Economic growth in developing countries
The main obstacle to economic growth in developing countries is the lack of resources, meaning that their is a significant opportunity cost of assigning resources away from their current use. For instance, assigning more resources to education may mean that fewer resources can be utilised health care. Similarly, producing more capital goods, or investing in research and development (beneficial in the long run) would require producing less consumer goods in the short run, leading to a decrease in living standards.
China is a good example of an emerging economy that has achieved rapid economic growth in recent years, to the extent that it it is considered likely to become the world’s largest economy in the near future.
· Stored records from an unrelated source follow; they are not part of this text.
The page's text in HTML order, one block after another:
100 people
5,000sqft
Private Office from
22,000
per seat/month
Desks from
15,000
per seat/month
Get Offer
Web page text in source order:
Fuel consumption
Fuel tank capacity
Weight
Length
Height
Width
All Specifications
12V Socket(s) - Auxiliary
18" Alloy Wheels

This has been driven by significant increases in foreign investment and exports. The Chinese yuan has been kept at a low value, which has contributed to the demand for Chinese exports.
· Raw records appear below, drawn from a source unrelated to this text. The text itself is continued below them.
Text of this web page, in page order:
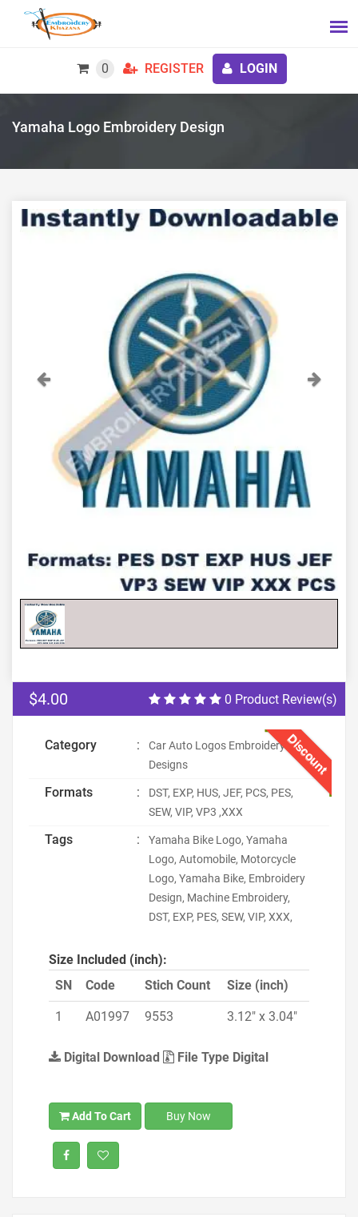
0 REGISTER LOGIN
Yamaha Logo Embroidery Design
Previous Next
0 Product Review(s)
$4.00
Discount
Category :
Car Auto Logos Embroidery
Designs
Formats :
DST, EXP, HUS, JEF, PCS, PES,
SEW, VIP, VP3 ,XXX
Tags :
Yamaha Bike Logo, Yamaha
Logo, Automobile, Motorcycle
Logo, Yamaha Bike, Embroidery
Design, Machine Embroidery,
DST, EXP, PES, SEW, VIP, XXX,
Size Included (inch):
SN
Code Stich Count Size (inch)
1 A01997 9553 3.12" x 3.04"
Digital Download File Type Digital
Add To Cart Buy Now

Costs and benefits of economic growth
Costs
If an economy is operating at full capacity, then achieving economic growth will involve an opportunity cost. To increase the country’s productive capacity, some resources will have to be diverted from producing consumer goods to producing capital goods. However, this decrease in consumption of goods and services will only be a short-run cost, because in the long run, the increased investment will increase the output of both capital goods and consumer goods and services.
There are other costs in the short run and long run. A growing economy is necessarily dynamic, with structural changes. Workers may have to learn new skills and may need to relocate. There may also be an associated increase in people’s working hours and expectations on them. Also, economic growth may come at the price of depleted natural resources and damage to the environment.
Benefits
The primary benefit of economic growth is greater availability of goods and services, leading to an increase in material living standards. It also increases the possibilities of providing support for the poor. Higher incomes and increased spending also increases tax revenue, which can be spent to improve education and healthcare as well as to provide benefits to the vulnerable.Economic growth can also lead to a rise in employment.
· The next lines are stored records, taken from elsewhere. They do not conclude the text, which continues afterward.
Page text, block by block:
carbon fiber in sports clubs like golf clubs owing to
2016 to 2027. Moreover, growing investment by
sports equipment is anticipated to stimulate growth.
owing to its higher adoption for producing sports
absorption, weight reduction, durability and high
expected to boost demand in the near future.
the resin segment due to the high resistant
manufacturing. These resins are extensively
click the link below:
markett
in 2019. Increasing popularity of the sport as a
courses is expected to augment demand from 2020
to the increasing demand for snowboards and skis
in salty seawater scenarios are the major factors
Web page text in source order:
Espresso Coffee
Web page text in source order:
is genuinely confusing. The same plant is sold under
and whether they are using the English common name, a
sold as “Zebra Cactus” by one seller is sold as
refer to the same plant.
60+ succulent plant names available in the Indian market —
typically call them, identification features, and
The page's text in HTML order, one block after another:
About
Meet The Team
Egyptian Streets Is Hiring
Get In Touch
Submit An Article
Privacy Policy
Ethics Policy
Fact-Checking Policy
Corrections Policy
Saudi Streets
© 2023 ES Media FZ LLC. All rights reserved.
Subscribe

A stable rate of economic growth is valued by businesses and can increase consumer confidence and encourage investment (economic growth causing economic growth). Economic growth can also increase a country’s geopolitical power.
Conserving resources
Using more natural resources can clearly increase economic growth, by increasing exports and improving the current account position on the balance of payments, in addition to increasing the available tax revenue, allowing the government to improve the country’s infrastructure and education, helping further generate economic growth.
However, there are arguments for conserving resources. Conserving rainforests for instance, may encourage tourists to visit a country, and may help the environment by absorbing carbon dioxide. Conserving resources also enables future generations to benefit from them and their value can increase in the future. Indeed, expectations about the future demand of resources is a crucial factor in deciding when to use the resources.
Task – Impact of Economic Growth

The mayor of Delhi has asked two consultancy firms to give him an introduction to policies he could introduce to reduce pollution by 10% during the next five years, without curtailing economic growth. Produce a professional presentation for the mayor, offering him ways in which your consultancy firm could provide him with further services during the next five years (and beyond).